THE PROBLEM >> How many lines in the records below contain the word "matrix"? Reply with that number only.
##### EXCERPTED RECORDS
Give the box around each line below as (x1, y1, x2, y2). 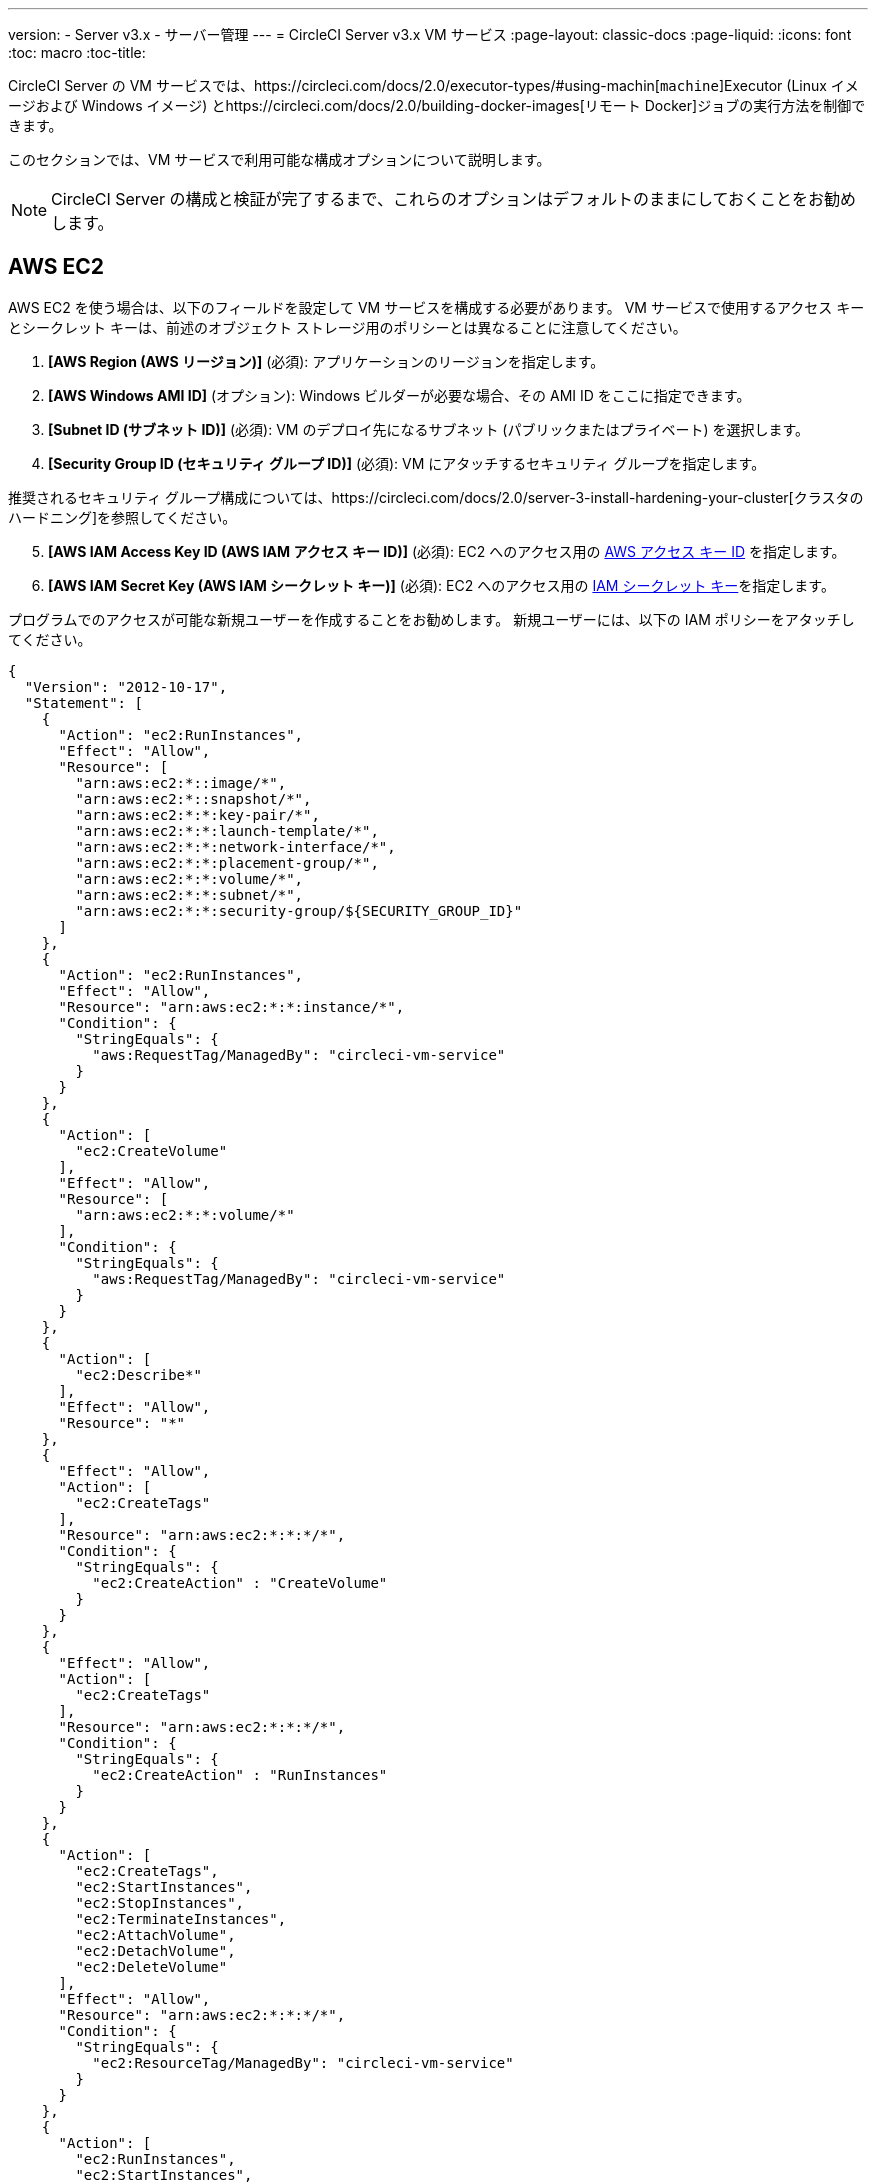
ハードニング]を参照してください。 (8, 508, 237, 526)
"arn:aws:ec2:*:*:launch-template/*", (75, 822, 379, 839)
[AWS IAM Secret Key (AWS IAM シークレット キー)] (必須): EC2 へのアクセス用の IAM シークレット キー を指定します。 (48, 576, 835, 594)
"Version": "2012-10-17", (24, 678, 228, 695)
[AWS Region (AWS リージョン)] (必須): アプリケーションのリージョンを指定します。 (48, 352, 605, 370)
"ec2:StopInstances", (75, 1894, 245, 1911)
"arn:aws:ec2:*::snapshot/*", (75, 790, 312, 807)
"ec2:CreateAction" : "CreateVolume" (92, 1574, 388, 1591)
##########
##### EXCERPTED RECORDS
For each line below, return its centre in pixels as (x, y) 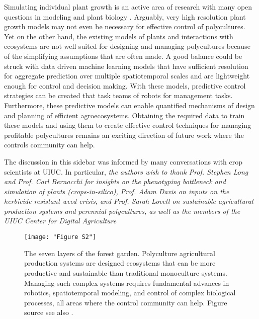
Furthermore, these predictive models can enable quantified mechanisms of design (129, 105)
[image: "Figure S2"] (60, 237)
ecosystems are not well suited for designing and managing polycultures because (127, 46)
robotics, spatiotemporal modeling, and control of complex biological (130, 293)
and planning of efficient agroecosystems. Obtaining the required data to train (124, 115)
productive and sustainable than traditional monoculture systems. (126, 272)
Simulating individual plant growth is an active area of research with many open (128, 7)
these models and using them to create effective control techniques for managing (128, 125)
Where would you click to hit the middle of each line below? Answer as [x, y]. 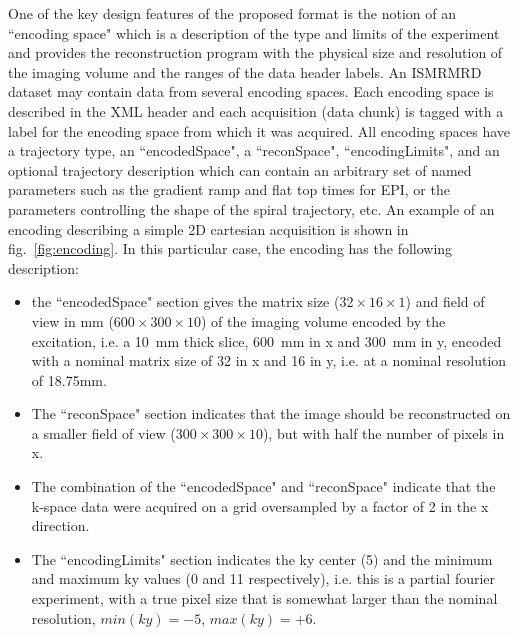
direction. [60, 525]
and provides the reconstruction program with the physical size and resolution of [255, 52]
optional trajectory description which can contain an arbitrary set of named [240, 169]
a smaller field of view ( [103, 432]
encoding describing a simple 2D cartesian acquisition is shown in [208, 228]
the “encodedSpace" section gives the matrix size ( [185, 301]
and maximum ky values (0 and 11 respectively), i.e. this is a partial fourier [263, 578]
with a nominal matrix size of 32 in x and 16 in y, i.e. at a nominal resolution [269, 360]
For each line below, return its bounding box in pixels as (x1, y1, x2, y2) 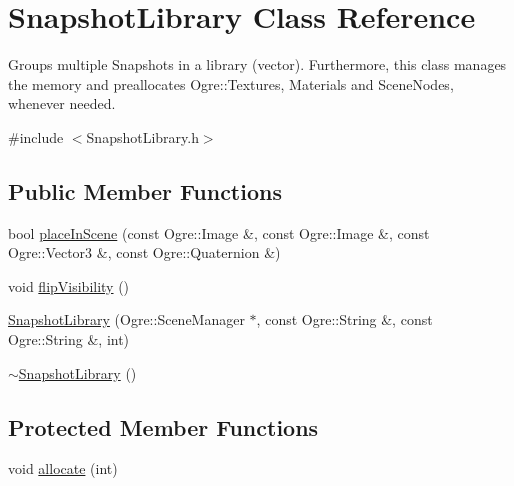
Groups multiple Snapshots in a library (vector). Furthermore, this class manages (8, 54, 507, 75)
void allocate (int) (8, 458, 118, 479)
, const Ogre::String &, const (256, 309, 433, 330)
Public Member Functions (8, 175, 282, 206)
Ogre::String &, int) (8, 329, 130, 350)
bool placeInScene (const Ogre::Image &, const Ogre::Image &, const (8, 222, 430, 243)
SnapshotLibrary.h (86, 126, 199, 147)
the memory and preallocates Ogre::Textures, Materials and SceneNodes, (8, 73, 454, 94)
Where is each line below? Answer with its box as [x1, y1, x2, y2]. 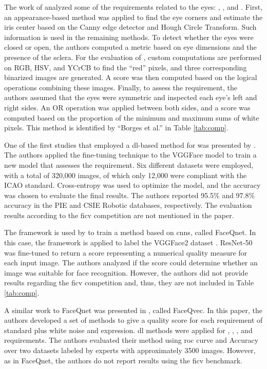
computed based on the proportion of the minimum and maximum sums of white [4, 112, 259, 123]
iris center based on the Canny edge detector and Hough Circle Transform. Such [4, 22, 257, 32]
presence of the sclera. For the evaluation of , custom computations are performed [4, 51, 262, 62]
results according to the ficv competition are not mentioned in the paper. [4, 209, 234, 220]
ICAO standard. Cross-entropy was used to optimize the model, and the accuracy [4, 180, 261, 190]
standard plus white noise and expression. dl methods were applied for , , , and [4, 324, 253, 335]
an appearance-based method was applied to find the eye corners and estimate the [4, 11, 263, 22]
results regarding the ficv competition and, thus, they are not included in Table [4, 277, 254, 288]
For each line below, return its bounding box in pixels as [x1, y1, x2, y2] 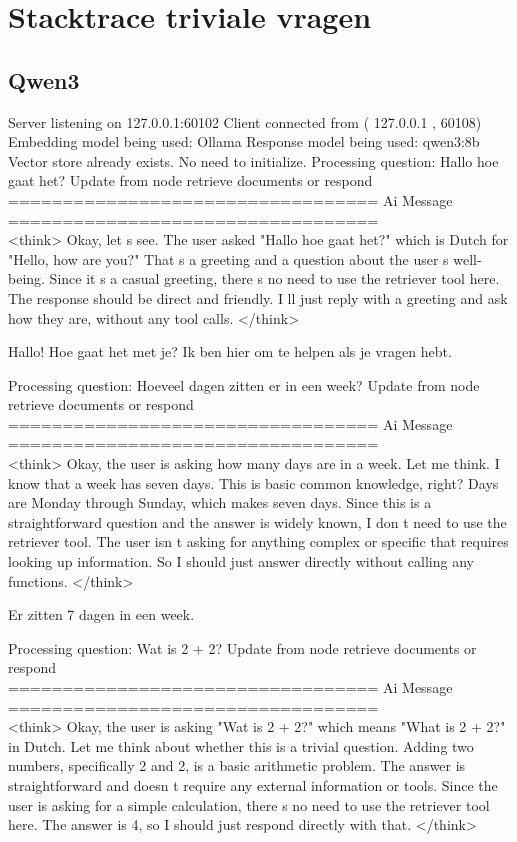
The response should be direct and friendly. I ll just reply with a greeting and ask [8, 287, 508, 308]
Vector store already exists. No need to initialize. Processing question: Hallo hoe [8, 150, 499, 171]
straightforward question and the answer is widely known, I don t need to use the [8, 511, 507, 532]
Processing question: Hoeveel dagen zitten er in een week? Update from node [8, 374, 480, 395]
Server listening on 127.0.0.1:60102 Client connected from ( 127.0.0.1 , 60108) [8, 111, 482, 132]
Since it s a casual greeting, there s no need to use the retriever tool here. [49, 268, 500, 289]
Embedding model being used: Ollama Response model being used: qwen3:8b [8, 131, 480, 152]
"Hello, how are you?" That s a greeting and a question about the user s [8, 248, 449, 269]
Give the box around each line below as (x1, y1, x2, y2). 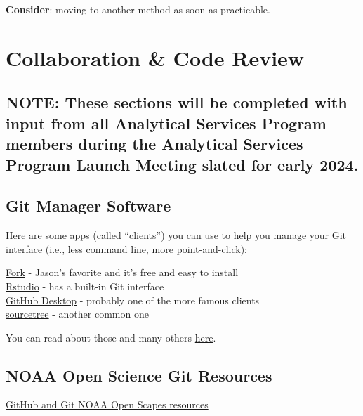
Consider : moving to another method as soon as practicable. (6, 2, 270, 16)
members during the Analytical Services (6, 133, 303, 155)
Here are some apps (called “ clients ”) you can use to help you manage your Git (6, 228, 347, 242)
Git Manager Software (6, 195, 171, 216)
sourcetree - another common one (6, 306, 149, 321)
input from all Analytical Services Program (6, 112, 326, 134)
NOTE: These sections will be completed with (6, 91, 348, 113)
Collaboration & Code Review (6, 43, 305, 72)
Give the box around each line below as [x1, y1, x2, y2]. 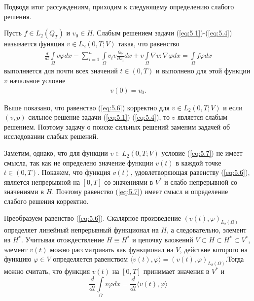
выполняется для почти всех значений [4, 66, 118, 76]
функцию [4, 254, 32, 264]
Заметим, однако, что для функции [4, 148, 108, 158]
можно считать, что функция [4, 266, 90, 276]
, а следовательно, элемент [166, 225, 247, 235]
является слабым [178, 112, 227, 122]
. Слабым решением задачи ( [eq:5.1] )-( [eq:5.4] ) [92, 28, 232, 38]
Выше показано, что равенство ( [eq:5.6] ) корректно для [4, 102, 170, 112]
##########
ANSWER BOX >> 2